A cookiecutter template for building conversational AI agents on top of the Microsoft Agent Framework. It gives you a working project skeleton with long-term memory, knowledge retrieval, external service tooling and your choice of model provider; all wired together and ready to run.
Standing up a conversational AI backend involves a surprising amount of plumbing. You need a model provider, a memory layer so the agent actually remembers past conversations, some form of knowledge retrieval so it can ground its answers in real data and a set of tools so it can interact with the outside world. Then you still have to choose an interface (CLI? HTTP? WebSocket?), set up configuration management, wire in auth, add linting and type checking and write your first tests.
This template handles all of that scaffolding for you. You run one command, answer a few questions and get a project that is ready for uv sync && uv run pytest. The idea is to let you skip the boilerplate and jump straight into the interesting parts: your agent's personality, your domain knowledge and your business logic integrations.
The generated project creates a ConversationalAgent class that ties together memory recall, knowledge search and tool invocation into a single chat() or chat_stream() method. Depending on your model provider choice, it uses either the Azure OpenAI Responses API (via the openai SDK with DefaultAzureCredential) or pydantic-ai for any OpenAI-compatible endpoint.
Every conversation is ephemeral unless you give the agent memory. The template lets you pick one of three providers at generation time:
| Provider | Why you might choose it |
|---|---|
| azure-foundry | Azure AI Foundry Memory Stores, the managed memory solution built into the Foundry Agent Service. It handles memory extraction, consolidation and retrieval for you; memories are scoped per user and partitioned automatically. Requires an Azure Foundry project with chat and embedding model deployments. The natural choice if you are already on Azure and want a fully managed, production-ready memory layer with no additional infrastructure to operate. |
| grafeo-memory | Fully embedded, self-contained memory built on GrafeoDB. No servers, no Docker, no external vector stores; just a single .db file and an LLM. It extracts facts and entities from conversations, stores them as a graph with native vector search and reconciles new information against existing memories automatically. Less mature than the other options but zero infrastructure overhead, which makes it ideal for local development, edge deployments or situations where you do not want to depend on external services. |
| mem0 | The most battle-tested option. Mem0 is a full memory platform with automatic fact extraction, multi-level memory (user, session, agent) and adaptive personalization. The tradeoff is infrastructure: self-hosted mem0 requires a vector store (Qdrant, Chroma, etc.), optionally a graph database(Grafeo, Neo4j, Kuzu), a backing database and an LLM for memory processing.

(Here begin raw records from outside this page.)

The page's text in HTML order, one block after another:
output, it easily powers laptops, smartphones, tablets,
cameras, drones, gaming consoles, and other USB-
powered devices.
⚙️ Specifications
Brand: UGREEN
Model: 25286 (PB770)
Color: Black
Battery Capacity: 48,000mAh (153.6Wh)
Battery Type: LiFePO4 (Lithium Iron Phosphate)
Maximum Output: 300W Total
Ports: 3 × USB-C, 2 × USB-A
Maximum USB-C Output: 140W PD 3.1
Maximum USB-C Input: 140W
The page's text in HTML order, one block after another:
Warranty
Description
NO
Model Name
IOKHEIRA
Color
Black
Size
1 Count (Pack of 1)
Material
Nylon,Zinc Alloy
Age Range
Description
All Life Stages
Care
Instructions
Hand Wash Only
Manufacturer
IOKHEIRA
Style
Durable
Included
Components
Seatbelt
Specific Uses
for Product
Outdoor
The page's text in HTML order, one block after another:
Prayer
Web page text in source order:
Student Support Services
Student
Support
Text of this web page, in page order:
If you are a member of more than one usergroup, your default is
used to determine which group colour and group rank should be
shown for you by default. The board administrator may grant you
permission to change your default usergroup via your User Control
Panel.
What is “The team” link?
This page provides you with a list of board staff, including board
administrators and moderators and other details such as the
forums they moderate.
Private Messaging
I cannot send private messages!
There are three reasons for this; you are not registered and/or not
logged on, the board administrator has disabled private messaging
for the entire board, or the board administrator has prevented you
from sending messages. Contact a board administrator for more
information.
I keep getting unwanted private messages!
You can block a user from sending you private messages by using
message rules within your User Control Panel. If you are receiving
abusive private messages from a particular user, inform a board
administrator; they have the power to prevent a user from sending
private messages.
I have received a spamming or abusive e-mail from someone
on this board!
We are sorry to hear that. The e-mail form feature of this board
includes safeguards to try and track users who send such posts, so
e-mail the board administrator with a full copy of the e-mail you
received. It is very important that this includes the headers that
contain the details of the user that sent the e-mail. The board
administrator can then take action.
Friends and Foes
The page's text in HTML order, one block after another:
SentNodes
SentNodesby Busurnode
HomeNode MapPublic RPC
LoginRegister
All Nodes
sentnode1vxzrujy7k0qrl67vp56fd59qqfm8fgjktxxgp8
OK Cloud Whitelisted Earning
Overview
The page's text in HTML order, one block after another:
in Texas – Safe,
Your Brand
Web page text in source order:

There is also a managed hosted option if you prefer not to run that yourself. Choose this when you need production-grade memory at scale and are comfortable with the operational overhead. |
The generated code includes a MemoryProvider class with store(), recall() and get_all() methods. Whichever provider you pick, the interface is the same; only the implementation differs. All three providers isolate memories per user: Azure Foundry uses its native scoping, grafeo-memory creates a separate .db file per user under a configurable directory and mem0 filters by user_id server-side.
The template generates a KnowledgeProvider stub with search() and ingest() methods. This is intentionally left as a skeleton because RAG pipelines are highly domain-specific: your choice of vector store, chunking strategy, embedding model and reranking approach will depend entirely on your data and your latency requirements. The stub gives you the interface contract so the agent knows how to call it; you fill in the implementation.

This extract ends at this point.